*EXERCISE DETAILS*.
All of the lines below need to be copied exactly, apart from the pictures.

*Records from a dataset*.
*** Block opens ***

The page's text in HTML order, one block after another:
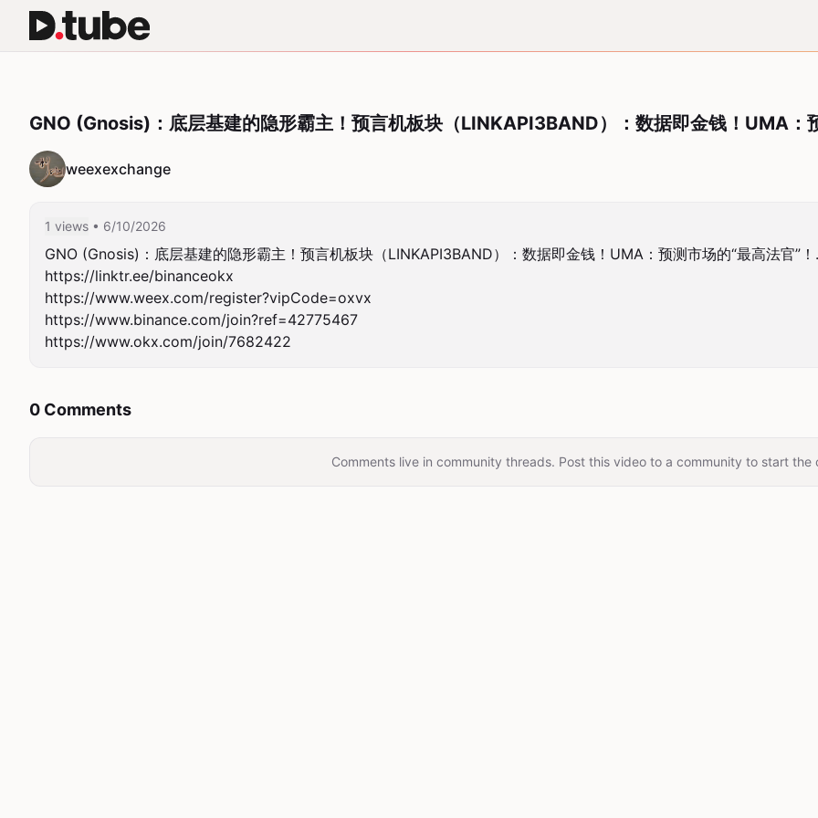
GNO (Gnosis)：底层基建的隐形霸主！预言机板块（LINKAPI3BAND）：数据即金钱！UMA：
weexexchange
1 views • 6/10/2026
GNO (Gnosis)：底层基建的隐形霸主！预言机板块（LINKAPI3BAND）：数据即金钱！UMA：预测市场的“最高法官”
https://linktr.ee/binanceokx
https://www.weex.com/register?vipCode=oxvx
https://www.binance.com/join?ref=42775467
https://www.okx.com/join/7682422
0 Comments
Comments live in community threads. Post this video to a community to start the
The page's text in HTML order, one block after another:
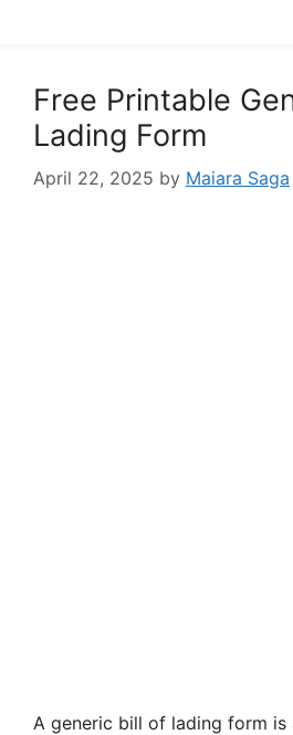
Free Printable
Lading Form
April 22, 2025 by Maiara Saga
A generic bill of lading form is
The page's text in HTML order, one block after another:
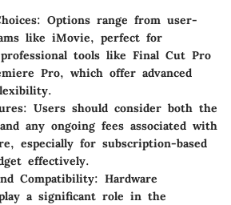
: Options range from user-
like iMovie, perfect for
tools like Final Cut Pro
Pro, which offer advanced
: Users should consider both the
any ongoing fees associated with
especially for subscription-based
effectively.
Compatibility: Hardware
a significant role in the
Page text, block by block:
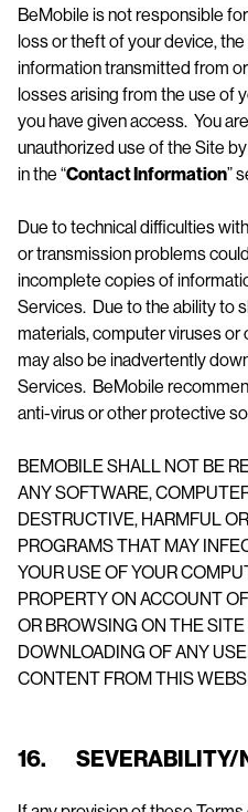
BeMobile is not responsible
loss or theft of your device,
information transmitted from
losses arising from the use of
you have given access. You
unauthorized use of the Site
in the “Contact Information”
Due to technical difficulties
or transmission problems
incomplete copies of
Services. Due to the ability to
materials, computer viruses
may also be inadvertently
Services. BeMobile
anti-virus or other protective
BEMOBILE SHALL NOT BE
ANY SOFTWARE,
DESTRUCTIVE, HARMFUL
PROGRAMS THAT MAY
YOUR USE OF YOUR
PROPERTY ON ACCOUNT
OR BROWSING ON THE
DOWNLOADING OF ANY
CONTENT FROM THIS
16. SEVERABILITY/
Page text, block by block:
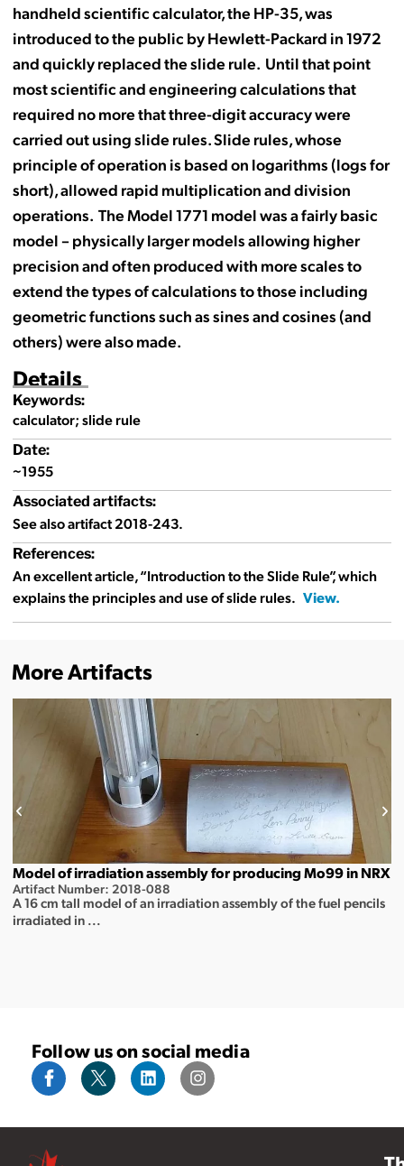
handheld scientific calculator, the HP-35, was
introduced to the public by Hewlett-Packard in 1972
and quickly replaced the slide rule. Until that point
most scientific and engineering calculations that
required no more that three-digit accuracy were
carried out using slide rules. Slide rules, whose
principle of operation is based on logarithms (logs for
short), allowed rapid multiplication and division
operations. The Model 1771 model was a fairly basic
model – physically larger models allowing higher
precision and often produced with more scales to
extend the types of calculations to those including
geometric functions such as sines and cosines (and
others) were also made.
Details
Keywords:
calculator; slide rule
Date:
~1955
Associated artifacts:
See also artifact 2018-243.
References:
An excellent article, “Introduction to the Slide Rule”, which
explains the principles and use of slide rules.
More Artifacts
Model of irradiation assembly for producing Mo99 in NRX
Artifact Number: 2018-088
A 16 cm tall model of an irradiation assembly of the fuel pencils
irradiated in ...
Follow us on social media
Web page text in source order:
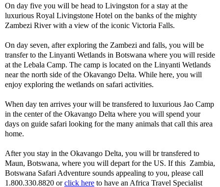
On day five you will be head to Livingston for a stay at the
luxurious Royal Livingstone Hotel on the banks of the mighty
Zambezi River with a view of the iconic Victoria Falls.
On day seven, after exploring the Zambezi and falls, you will be
transfer to the Linyanti Wetlands in Botswana where you will reside
at the Lebala Camp. The camp is located on the Linyanti Wetlands
near the north side of the Okavango Delta. While here, you will
enjoy exploring the wetlands on safari activities.
When day ten arrives your will be transfered to luxurious Jao Camp
in the center of the Okavango Delta where you will spend your
days on guide safari looking for the many animals that call this area
home.
After you stay in the Okavango Delta, you will br transfered to
Maun, Botswana, where you will depart for the US. If this Zambia,
Botswana Safari Adventure sounds appealing to you, please call
1.800.330.8820 orclick here to have an Africa Travel Specialist
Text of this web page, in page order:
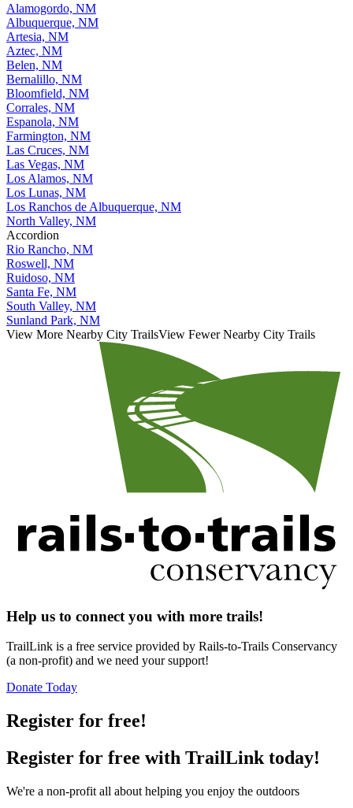
Alamogordo, NM
Albuquerque, NM
Artesia, NM
Aztec, NM
Belen, NM
Bernalillo, NM
Bloomfield, NM
Corrales, NM
Espanola, NM
Farmington, NM
Las Cruces, NM
Las Vegas, NM
Los Alamos, NM
Los Lunas, NM
Los Ranchos de Albuquerque, NM
North Valley, NM
Accordion
Rio Rancho, NM
Roswell, NM
Ruidoso, NM
Santa Fe, NM
South Valley, NM
Sunland Park, NM
View More Nearby City TrailsView Fewer Nearby City Trails
Help us to connect you with more trails!
TrailLink is a free service provided by Rails-to-Trails Conservancy
(a non-profit) and we need your support!
Donate Today
Register for free!
Register for free with TrailLink today!
We're a non-profit all about helping you enjoy the outdoors
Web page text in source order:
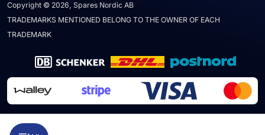
Copyright © 2026, Spares Nordic AB
TRADEMARKS MENTIONED BELONG TO THE OWNER OF EACH
TRADEMARK

*** Block closes ***

*TASK RESULT*.
The page's text in HTML order, one block after another:
GNO (Gnosis)：底层基建的隐形霸主！预言机板块（LINKAPI3BAND）：数据即金钱！UMA：
weexexchange
1 views • 6/10/2026
GNO (Gnosis)：底层基建的隐形霸主！预言机板块（LINKAPI3BAND）：数据即金钱！UMA：预测市场的“最高法官”
https://linktr.ee/binanceokx
https://www.weex.com/register?vipCode=oxvx
https://www.binance.com/join?ref=42775467
https://www.okx.com/join/7682422
0 Comments
Comments live in community threads. Post this video to a community to start the
The page's text in HTML order, one block after another:
Free Printable
Lading Form
April 22, 2025 by Maiara Saga
A generic bill of lading form is
The page's text in HTML order, one block after another:
: Options range from user-
like iMovie, perfect for
tools like Final Cut Pro
Pro, which offer advanced
: Users should consider both the
any ongoing fees associated with
especially for subscription-based
effectively.
Compatibility: Hardware
a significant role in the
Page text, block by block:
BeMobile is not responsible
loss or theft of your device,
information transmitted from
losses arising from the use of
you have given access. You
unauthorized use of the Site
in the “Contact Information”
Due to technical difficulties
or transmission problems
incomplete copies of
Services. Due to the ability to
materials, computer viruses
may also be inadvertently
Services. BeMobile
anti-virus or other protective
BEMOBILE SHALL NOT BE
ANY SOFTWARE,
DESTRUCTIVE, HARMFUL
PROGRAMS THAT MAY
YOUR USE OF YOUR
PROPERTY ON ACCOUNT
OR BROWSING ON THE
DOWNLOADING OF ANY
CONTENT FROM THIS
16. SEVERABILITY/
Page text, block by block:
handheld scientific calculator, the HP-35, was
introduced to the public by Hewlett-Packard in 1972
and quickly replaced the slide rule. Until that point
most scientific and engineering calculations that
required no more that three-digit accuracy were
carried out using slide rules. Slide rules, whose
principle of operation is based on logarithms (logs for
short), allowed rapid multiplication and division
operations. The Model 1771 model was a fairly basic
model – physically larger models allowing higher
precision and often produced with more scales to
extend the types of calculations to those including
geometric functions such as sines and cosines (and
others) were also made.
Details
Keywords:
calculator; slide rule
Date:
~1955
Associated artifacts:
See also artifact 2018-243.
References:
An excellent article, “Introduction to the Slide Rule”, which
explains the principles and use of slide rules.
More Artifacts
Model of irradiation assembly for producing Mo99 in NRX
Artifact Number: 2018-088
A 16 cm tall model of an irradiation assembly of the fuel pencils
irradiated in ...
Follow us on social media
Web page text in source order:
On day five you will be head to Livingston for a stay at the
luxurious Royal Livingstone Hotel on the banks of the mighty
Zambezi River with a view of the iconic Victoria Falls.
On day seven, after exploring the Zambezi and falls, you will be
transfer to the Linyanti Wetlands in Botswana where you will reside
at the Lebala Camp. The camp is located on the Linyanti Wetlands
near the north side of the Okavango Delta. While here, you will
enjoy exploring the wetlands on safari activities.
When day ten arrives your will be transfered to luxurious Jao Camp
in the center of the Okavango Delta where you will spend your
days on guide safari looking for the many animals that call this area
home.
After you stay in the Okavango Delta, you will br transfered to
Maun, Botswana, where you will depart for the US. If this Zambia,
Botswana Safari Adventure sounds appealing to you, please call
1.800.330.8820 orclick here to have an Africa Travel Specialist
Text of this web page, in page order:
Alamogordo, NM
Albuquerque, NM
Artesia, NM
Aztec, NM
Belen, NM
Bernalillo, NM
Bloomfield, NM
Corrales, NM
Espanola, NM
Farmington, NM
Las Cruces, NM
Las Vegas, NM
Los Alamos, NM
Los Lunas, NM
Los Ranchos de Albuquerque, NM
North Valley, NM
Accordion
Rio Rancho, NM
Roswell, NM
Ruidoso, NM
Santa Fe, NM
South Valley, NM
Sunland Park, NM
View More Nearby City TrailsView Fewer Nearby City Trails
Help us to connect you with more trails!
TrailLink is a free service provided by Rails-to-Trails Conservancy
(a non-profit) and we need your support!
Donate Today
Register for free!
Register for free with TrailLink today!
We're a non-profit all about helping you enjoy the outdoors
Web page text in source order:
Copyright © 2026, Spares Nordic AB
TRADEMARKS MENTIONED BELONG TO THE OWNER OF EACH
TRADEMARK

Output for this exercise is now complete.